问题
This is a somewhat beginner question. I have been trying to validate the following type of FamilyTree. I can't find a simple way to do this. All help would be appreciated.
type BirthYear = int;;
type Tree = Person of BirthYear * Children
and Children = Tree list;;
I want to validate a given family tree such that every Person is older than their Children and furthermore check if the list of Children is sorted in order of their age (eldest first). Preferably done with a function that return a boolean. Something along the lines of this:
let rec validate (Person(x,child)) =
let vali = child |> List.forall (fun (y,_) -> y < x)
回答1:
I'd do something like this:
let rec checkAges minBirth = function
| Person(b, _) :: t -> b >= minBirth && checkAges b t
| [] -> true
let rec validate (Person(b, c)) =
List.forall validate c && checkAges (b + minParentAge) c
where minParentAge
is set to a reasonable minimum age to have children at.
I'd expect checkAges
to be the more difficult part here: the function checks whether the first child it sees is younger than the limit it is given, then recursively checks the next child, with the current child's age as the new limit.
Note some techniques:
The function that checks child ages takes the minimum birthday as input; this is used to validate that the parent is old enough for the first child to be reasonable.
List.forall
checks a predicate for all items in a list, and early-outs if a predicate is not fulfilledfunction
is a shorthand to create a function that does pattern matching on its parameter. Therefore,checkAges
actually has two arguments.
回答2:
Here's a very simple solution using a single recursive function. It's not relying on built-in functions like List.forall
but I think it's very declarative and (hopefully) easy to follow.
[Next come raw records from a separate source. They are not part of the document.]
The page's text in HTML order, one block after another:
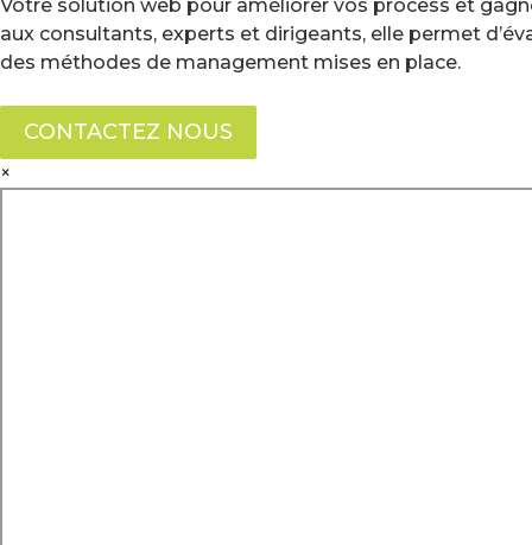
Votre solution web pour améliorer vos process et
aux consultants, experts et dirigeants, elle permet
des méthodes de management mises en place.
CONTACTEZ NOUS
×
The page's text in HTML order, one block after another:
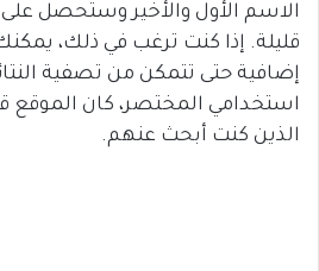
الاسم الأول والأخير وستحصل
قليلة. إذا كنت ترغب في ذلك،
إضافية حتى تتمكن من تصفية
استخدامي المختصر، كان الموقع
الذين كنت أبحث عنهم.
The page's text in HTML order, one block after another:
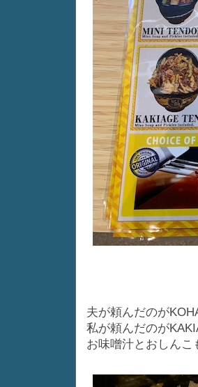
夫が頼んだのが
私が頼んだのが
お味噌汁とおしんこ
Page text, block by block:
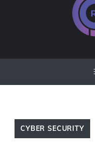
CYBER SECURITY
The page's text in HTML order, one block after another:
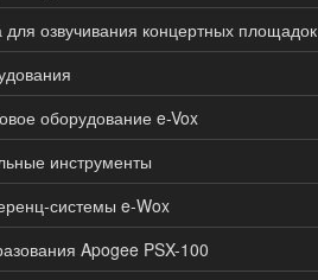
для озвучивания концертных площадок
оборудование e-Vox
инструменты
системы e-Wox
Apogee PSX-100
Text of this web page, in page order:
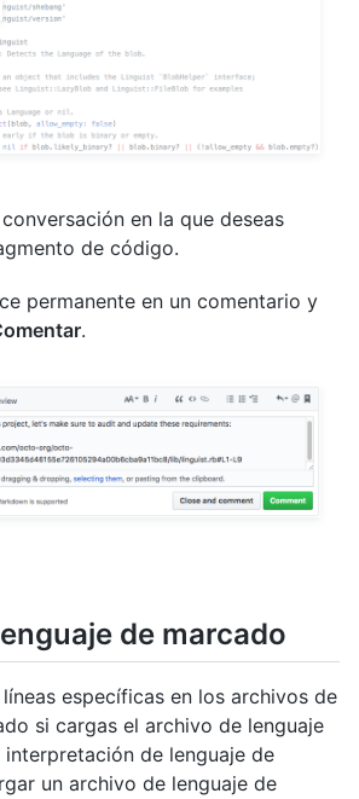
en la que deseas
de código.
permanente en un comentario y
.
de marcado
específicas en los archivos de
si cargas el archivo de lenguaje
de lenguaje de
un archivo de lenguaje de
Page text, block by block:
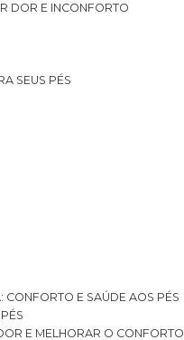
DOR E INCONFORTO
SEUS PÉS
CONFORTO E SAÚDE AOS PÉS
E MELHORAR O CONFORTO
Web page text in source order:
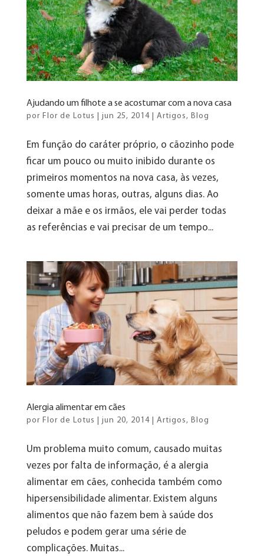
Ajudando um filhote a se acostumar com a nova casa
por Flor de Lotus jun 25, 2014| Artigos, Blog
Em função do caráter próprio, o cãozinho pode
ficar um pouco ou muito inibido durante os
primeiros momentos na nova casa, às vezes,
somente umas horas, outras, alguns dias. Ao
deixar a mãe e os irmãos, ele vai perder todas
as referências e vai precisar de um tempo...
Alergia alimentar em cães
por Flor de Lotus jun 20, 2014| Artigos, Blog
Um problema muito comum, causado muitas
vezes por falta de informação, é a alergia
alimentar em cães, conhecida também como
hipersensibilidade alimentar. Existem alguns
alimentos que não fazem bem à saúde dos
peludos e podem gerar uma série de
complicações. Muitas...
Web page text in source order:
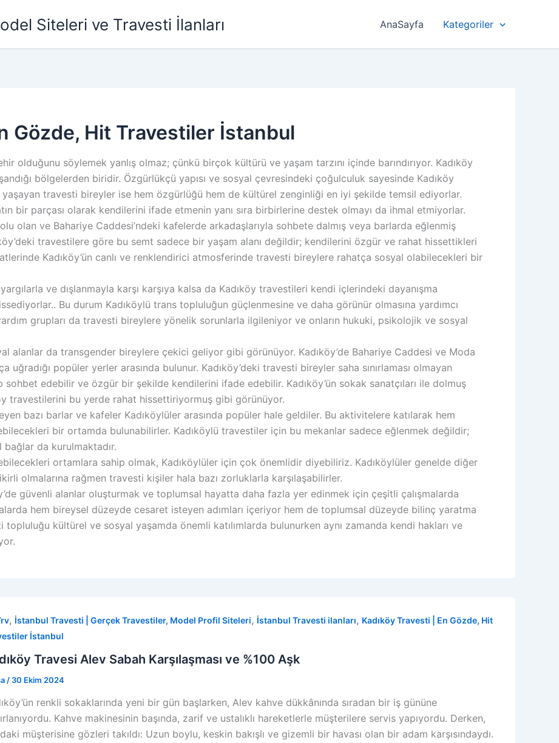
Siteleri ve Travesti İlanları AnaSayfa Kategoriler
Gözde, Hit Travestiler İstanbul
olduğunu söylemek yanlış olmaz; çünkü birçok kültürü ve yaşam tarzını içinde barındırıyor. Kadıköy
bölgelerden biridir. Özgürlükçü yapısı ve sosyal çevresindeki çoğulculuk sayesinde Kadıköy
yaşayan travesti bireyler ise hem özgürlüğü hem de kültürel zenginliği en iyi şekilde temsil ediyorlar.
bir parçası olarak kendilerini ifade etmenin yanı sıra birbirlerine destek olmayı da ihmal etmiyorlar.
olan ve Bahariye Caddesi’ndeki kafelerde arkadaşlarıyla sohbete dalmış veya barlarda eğlenmiş
travestilere göre bu semt sadece bir yaşam alanı değildir; kendilerini özgür ve rahat hissettikleri
Kadıköy’ün canlı ve renklendirici atmosferinde travesti bireylere rahatça sosyal olabilecekleri bir
ve dışlanmayla karşı karşıya kalsa da Kadıköy travestileri kendi içlerindeki dayanışma
Bu durum Kadıköylü trans topluluğun güçlenmesine ve daha görünür olmasına yardımcı
grupları da travesti bireylere yönelik sorunlarla ilgileniyor ve onların hukuki, psikolojik ve sosyal
alanlar da transgender bireylere çekici geliyor gibi görünüyor. Kadıköy’de Bahariye Caddesi ve Moda
popüler yerler arasında bulunur. Kadıköy’deki travesti bireyler saha sınırlaması olmayan
edebilir ve özgür bir şekilde kendilerini ifade edebilir. Kadıköy’ün sokak sanatçıları ile dolmuş
travestilerini bu yerde rahat hissettiriyormuş gibi görünüyor.
bazı barlar ve kafeler Kadıköylüler arasında popüler hale geldiler. Bu aktivitelere katılarak hem
bir ortamda bulunabilirler. Kadıköylü travestiler için bu mekanlar sadece eğlenmek değildir;
da kurulmaktadır.
ortamlara sahip olmak, Kadıköylüler için çok önemlidir diyebiliriz. Kadıköylüler genelde diğer
olmalarına rağmen travesti kişiler hala bazı zorluklarla karşılaşabilirler.
güvenli alanlar oluşturmak ve toplumsal hayatta daha fazla yer edinmek için çeşitli çalışmalarda
hem bireysel düzeyde cesaret isteyen adımları içeriyor hem de toplumsal düzeyde bilinç yaratma
topluluğu kültürel ve sosyal yaşamda önemli katılımlarda bulunurken aynı zamanda kendi hakları ve
, İstanbul Travesti | Gerçek Travestiler, Model Profil Siteleri, İstanbul Travesti ilanları, Kadıköy Travesti | En Gözde, Hit
İstanbul
Travesi Alev Sabah Karşılaşması ve %100 Aşk
/ 30 Ekim 2024
renkli sokaklarında yeni bir gün başlarken, Alev kahve dükkânında sıradan bir iş gününe
Kahve makinesinin başında, zarif ve ustalıklı hareketlerle müşterilere servis yapıyordu. Derken,
müşterisine gözleri takıldı: Uzun boylu, keskin bakışlı ve gizemli bir havası olan bir adam karşısındaydı.
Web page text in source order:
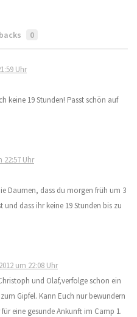
0
Uhr
keine 19 Stunden! Passt schön auf
22:57 Uhr
Daumen, dass du morgen früh um 3
und dass ihr keine 19 Stunden bis zu
um 22:08 Uhr
und Olaf,verfolge schon ein
Gipfel. Kann Euch nur bewundern
eine gesunde Ankunft im Camp 1.
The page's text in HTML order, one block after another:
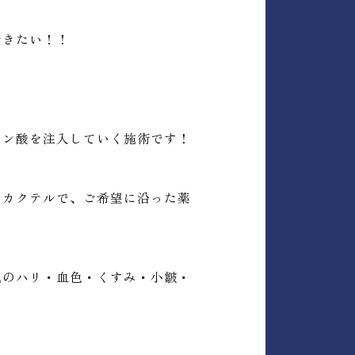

- Rule 1: Every Person is older than their Children
- Rule 2: List of Children is sorted in order of their age (eldest first)
Code:
let rec isValid = function
| Person ( _ , []) -> true // Person alone without childs -> always valid
| Person (minYear, Person (year, childs) :: brothers) ->
year > minYear && // Validate Rules (either 1 or 2)
isValid (Person (year, childs)) && // Enforce Rule 1
isValid (Person (year, brothers)) // Enforce Rule 2
I personally don't feel List.forall
fits well here, it helps to solve a part of the problem but not the whole, so you need to combine it with more stuff (see the other answers) and in the end you can't avoid a recursive function.
List functions are good for lists but for trees I feel recursion more natural unless your tree provides already a way to traverse it.
回答3:
Here's a way to do it. Perhaps spending some time analyzing how this works will be helpful to you.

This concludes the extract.